Moreover, it fails to account for bugs. For instance, it is trivial to make an index invalid "remotely" by mutating the backing storage -- now that index no longer points to a valid element, even though the index itself didn't change. Code inside the "gate" would have to be vigilant to avoid such issues, but what if it isn't? What if somebody forgets, or a calculation fails to account for some edge case?
If that bug leads to invalid accesses to memory, the effects can be particularly severe. Not only can it lead to crashes on its own (just much more difficult to debug crashes), it can also make your code vulnerable to being exploited.
There are still things that can be done to optimise bounds checking. In WebURL, I implemented my own bounds checking on top of unsafe pointers with a focus on speed. It drops certain checks related to Collection protocol semantics but not strictly required for memory safety. Last time I checked, the bounds-checking it implements can almost entirely be optimised out by the compiler; you can change the UnsafeBufferPointer.boundsChecked accessor to return self (i.e. disabling bounds-checking), and the performance is exactly the same. Part of it is that I've written the library very deliberately to make that easier on the compiler, though.
Once we have Span to guarantee lifetimes, I'll see about implementing this bounds-checking strategy on top of it and releasing it as a package.
No amount of testing will make it so that a network request cannot fail. try and more generally Swift Errors are for expected runtime errors that are impossible to guarantee will succeed. There is no amount of precondition checking that will let you know if you can open a file; you have to just try and handle the failure if it turns out you can't. Indexing an array does not work like that because no one is changing the array behind your back†. You can check if the index you want to access is in bounds, and if that check succeeds then indexing the array will also always succeed.
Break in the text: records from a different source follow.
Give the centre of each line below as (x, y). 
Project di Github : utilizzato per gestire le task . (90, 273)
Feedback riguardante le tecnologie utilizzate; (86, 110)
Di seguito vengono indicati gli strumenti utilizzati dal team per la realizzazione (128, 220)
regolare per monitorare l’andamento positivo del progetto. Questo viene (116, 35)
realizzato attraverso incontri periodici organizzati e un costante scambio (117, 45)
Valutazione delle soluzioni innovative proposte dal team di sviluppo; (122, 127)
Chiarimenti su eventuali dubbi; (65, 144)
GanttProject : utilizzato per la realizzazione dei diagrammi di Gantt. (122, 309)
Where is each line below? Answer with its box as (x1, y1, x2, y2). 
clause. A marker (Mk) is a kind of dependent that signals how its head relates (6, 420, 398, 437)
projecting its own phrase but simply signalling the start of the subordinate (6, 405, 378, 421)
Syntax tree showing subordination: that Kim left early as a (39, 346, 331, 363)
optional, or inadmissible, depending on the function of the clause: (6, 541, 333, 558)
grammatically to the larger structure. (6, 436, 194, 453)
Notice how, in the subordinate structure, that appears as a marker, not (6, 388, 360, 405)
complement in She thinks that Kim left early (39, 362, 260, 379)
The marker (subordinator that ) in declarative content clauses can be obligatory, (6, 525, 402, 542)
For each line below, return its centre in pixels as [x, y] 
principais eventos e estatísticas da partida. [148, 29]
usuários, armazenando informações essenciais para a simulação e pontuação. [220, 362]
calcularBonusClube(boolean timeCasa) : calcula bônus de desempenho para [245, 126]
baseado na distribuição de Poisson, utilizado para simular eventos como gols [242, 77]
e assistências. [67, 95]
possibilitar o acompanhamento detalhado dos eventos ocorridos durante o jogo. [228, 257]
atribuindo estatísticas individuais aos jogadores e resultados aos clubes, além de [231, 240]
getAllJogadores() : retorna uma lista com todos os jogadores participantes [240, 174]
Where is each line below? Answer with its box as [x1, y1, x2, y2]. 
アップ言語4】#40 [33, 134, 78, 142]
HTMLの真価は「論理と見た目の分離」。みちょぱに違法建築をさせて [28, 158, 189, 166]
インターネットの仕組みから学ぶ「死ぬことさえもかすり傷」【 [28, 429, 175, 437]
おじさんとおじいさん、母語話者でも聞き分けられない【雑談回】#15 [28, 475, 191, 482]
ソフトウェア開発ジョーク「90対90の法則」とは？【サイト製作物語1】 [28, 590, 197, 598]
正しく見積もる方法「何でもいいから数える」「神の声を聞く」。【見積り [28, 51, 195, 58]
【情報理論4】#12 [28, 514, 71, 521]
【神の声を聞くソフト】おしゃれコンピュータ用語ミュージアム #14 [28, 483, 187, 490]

†Assuming no data races, which is why Swift is trying to solve that problem.
I'm a bit confused by this. I was suggesting that adding (a) some kind of syntax to wrap the existing compiler-generated array bounds check, and (b) your own code to check your optional subscripting result for nil would count as an "onerous" requirement you've been imposing on yourself. I'm suggesting an option — writing a much smaller amount of checking code in a much smaller number of place.
I was genuinely trying to suggest something easier, not something harder.
As @xwu already pointed out about, this thread isn't about safety (in Swift terms), but about the question, "Is there an easier way to avoid having my app crash at array subscript bounds checks, other than writing boilerplate at every such access to turn the failure into a more ordinary error?"
I wonder if you thought I was suggesting removing the index bounds check from the compiler's code generation? I wasn't. I was suggesting a methodology to avoid wrapping that bounds check in additional boilerplate to avoid the crash.